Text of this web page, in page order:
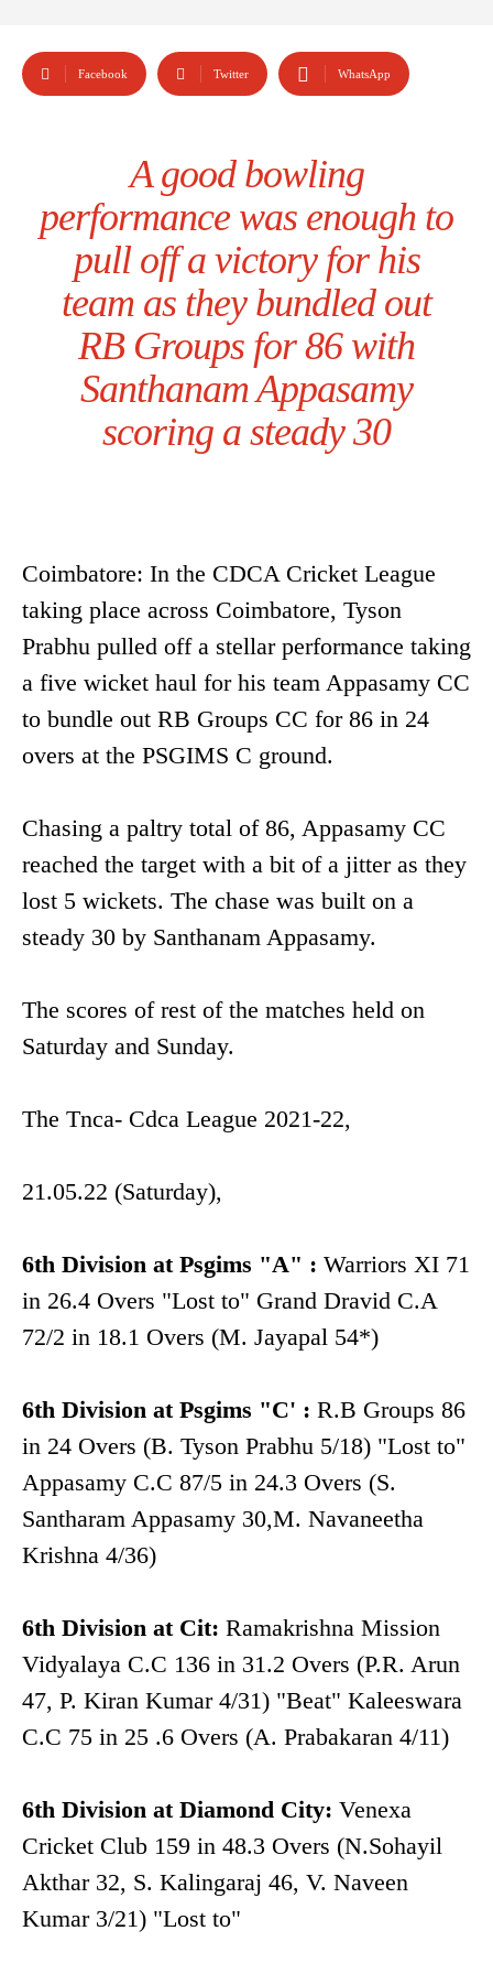
Facebook Twitter WhatsApp
A good bowling
performance was enough to
pull off a victory for his
team as they bundled out
RB Groups for 86 with
Santhanam Appasamy
scoring a steady 30
Coimbatore: In the CDCA Cricket League
taking place across Coimbatore, Tyson
Prabhu pulled off a stellar performance taking
a five wicket haul for his team Appasamy CC
to bundle out RB Groups CC for 86 in 24
overs at the PSGIMS C ground.
Chasing a paltry total of 86, Appasamy CC
reached the target with a bit of a jitter as they
lost 5 wickets. The chase was built on a
steady 30 by Santhanam Appasamy.
The scores of rest of the matches held on
Saturday and Sunday.
The Tnca- Cdca League 2021-22,
21.05.22 (Saturday),
6th Division at Psgims "A" : Warriors XI 71
in 26.4 Overs "Lost to" Grand Dravid C.A
72/2 in 18.1 Overs (M. Jayapal 54*)
6th Division at Psgims "C' : R.B Groups 86
in 24 Overs (B. Tyson Prabhu 5/18) "Lost to"
Appasamy C.C 87/5 in 24.3 Overs (S.
Santharam Appasamy 30,M. Navaneetha
Krishna 4/36)
6th Division at Cit: Ramakrishna Mission
Vidyalaya C.C 136 in 31.2 Overs (P.R. Arun
47, P. Kiran Kumar 4/31) "Beat" Kaleeswara
C.C 75 in 25 .6 Overs (A. Prabakaran 4/11)
6th Division at Diamond City: Venexa
Cricket Club 159 in 48.3 Overs (N.Sohayil
Akthar 32, S. Kalingaraj 46, V. Naveen
Kumar 3/21) "Lost to"

▬▬▬

**Problem requirements**
Repeat exactly the lines from the one containing "47, P. Kiran" to the end of the records.

**Exercise result**
47, P. Kiran Kumar 4/31) "Beat" Kaleeswara
C.C 75 in 25 .6 Overs (A. Prabakaran 4/11)
6th Division at Diamond City: Venexa
Cricket Club 159 in 48.3 Overs (N.Sohayil
Akthar 32, S. Kalingaraj 46, V. Naveen
Kumar 3/21) "Lost to"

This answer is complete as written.